Today, ensuring good performance and responsiveness within our analytics solutions is an indispensable requirement that every system must have. To this end, within the world of analytics and data ingestion with Spark and Delta Lake, we have several strategies when configuring our tables and processes, such as, traditionally, incorporating the use of partitions and applying the Z-ORDER algorithm (not to be confused with Fabric’s own V-ORDER) that either (together or separately), allow us to optimize the performance of our queries.
However, these mechanisms, although very useful (both together and separately), are not without any disadvantages and may not be feasible in all cases. On the one hand, partitioning on sorted tables using Z-ORDER gives us more control over data organization, has better support for parallel writing scenarios as well as allows us to optimize specific partitions in a more granular way (sorting by different criteria each one for example).
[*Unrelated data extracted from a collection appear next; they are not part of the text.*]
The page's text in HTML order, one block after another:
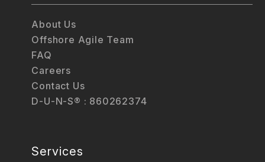
About Us
Offshore Agile Team
FAQ
Careers
Contact Us
D-U-N-S® : 860262374
Services

However, we must keep in mind that:
- To partition our data, we should choose a column with low cardinality(a date type column usually) , which ensures a data volume of at least 1 GB per partition and avoids creating a very high number of partitions (advisable to keep it below 10,000). Otherwise, you may encounter possible performance problems with partitions that are too small and unevenly distributed
- Regarding Z-ORDER, its use is more oriented to columns with high cardinality, being able to make use of more than one column although each added column detracts power to its performance. In addition, it cannot reorder already sorted files, so if it is necessary to change the chosen keys, it will be necessary to rewrite the table/partition in question. This operation will be even more expensive if what we want to change is the fields by which we partition
- Both require prior knowledge of the query patterns used by users to take full advantage of their functionalities, requiring the columns to be present in the queries made to be able to perform file skipping
- Partitioning is not usually recommended for tables smaller than 1 TB
Given the requirements for each one of them, either together or separately, it is difficult to be able to provide them as an integral part of our solution. However, they are no longer the only option.
With the arrival of the new Spark runtime to Fabric, 1.3, the version of Delta Lake included in it allows us to apply a new feature that simplifies many of these requirements and enables its application on a wider range of cases, Liquid Clustering.
Liquid Clustering is a new distribution algorithm for delta tables that has greater flexibility and coverage, not being necessary to partition the data and being able to provide a solution to scenarios where the query patterns are not previously known and/or may change over time. With it, it is possible to redefine the columns used without the need to rewrite the data and simplify the implementation of our solutions replacing partitioning and Z-ORDER (which it is not compatible).
It allows us to use up to four columns as keys to cluster by, which can be defined in any order. To get the most out of it, it is recommended to use columns commonly used as query and/or operation filters (such as a MERGE to update data) as well as in scenarios where our tables:
- Have filters on columns with high cardinality
- Have an asymmetric/unbalanced data distribution or where a partitioning key results in too many or too few partitions
- Grow rapidly, requiring maintenance and adjustments
- Have query patterns that change over time
Let’s put it into practice
To use Liquid Clustering, as mentioned above, it is essential to have the Spark 1.3 runtime configured in our workspace:
Subsequently, from a notebook and using Spark SQL, we can create the clustered table thanks to the CLUSTER BY option, where we specify the columns by which we want to cluster the table:
Once the table has been created, it is important to set the delta.minReaderVersion and delta.maxReaderVersion properties to the appropriate version, respectively, so that the table can be correctly recognized by the lakehouse once it has been implemented. Otherwise, the table will present errors and will not be displayed correctly by the explorer.
To configure these properties, we will do it again through Spark SQL:
IMPORTANT: This operation is irreversible
We can check the result thanks to the DESCRIBE DETAIL command:
Conclusions
With Liquid Clustering, we obtain a form of optimization that is easier and more flexible to apply and that can contribute to improving the performance of our solutions, either individually or in conjunction with the other strategies mentioned above, so that we can obtain the best possible result.
It is worth remembering that although Liquid Clustering is not compatible with partitioning and/or the application of Z-ORDER, this does not imply that it is completely exclusive, being able to opt for a specific optimization strategy for each of the tables of our solution according to its characteristics.
As a rule, we can keep in mind the following recommendations for its application:
- For tables with a size of less than 10 GB, it will be more advisable to use Liquid Clustering
- For tables with a size between 10 GB and 10 TB, both approaches can be correct, the deciding factor being the needs and characteristics of each table
- For tables larger than 10 TB, it is more advisable to use partitions in conjunction with Z-ORDER
In any case, it is more than advisable, if feasible, to test all approaches to decide the best option in each scenario, trying to find the best fit for our data and its use, thus contributing to improved query performance and greater efficiency in our operations.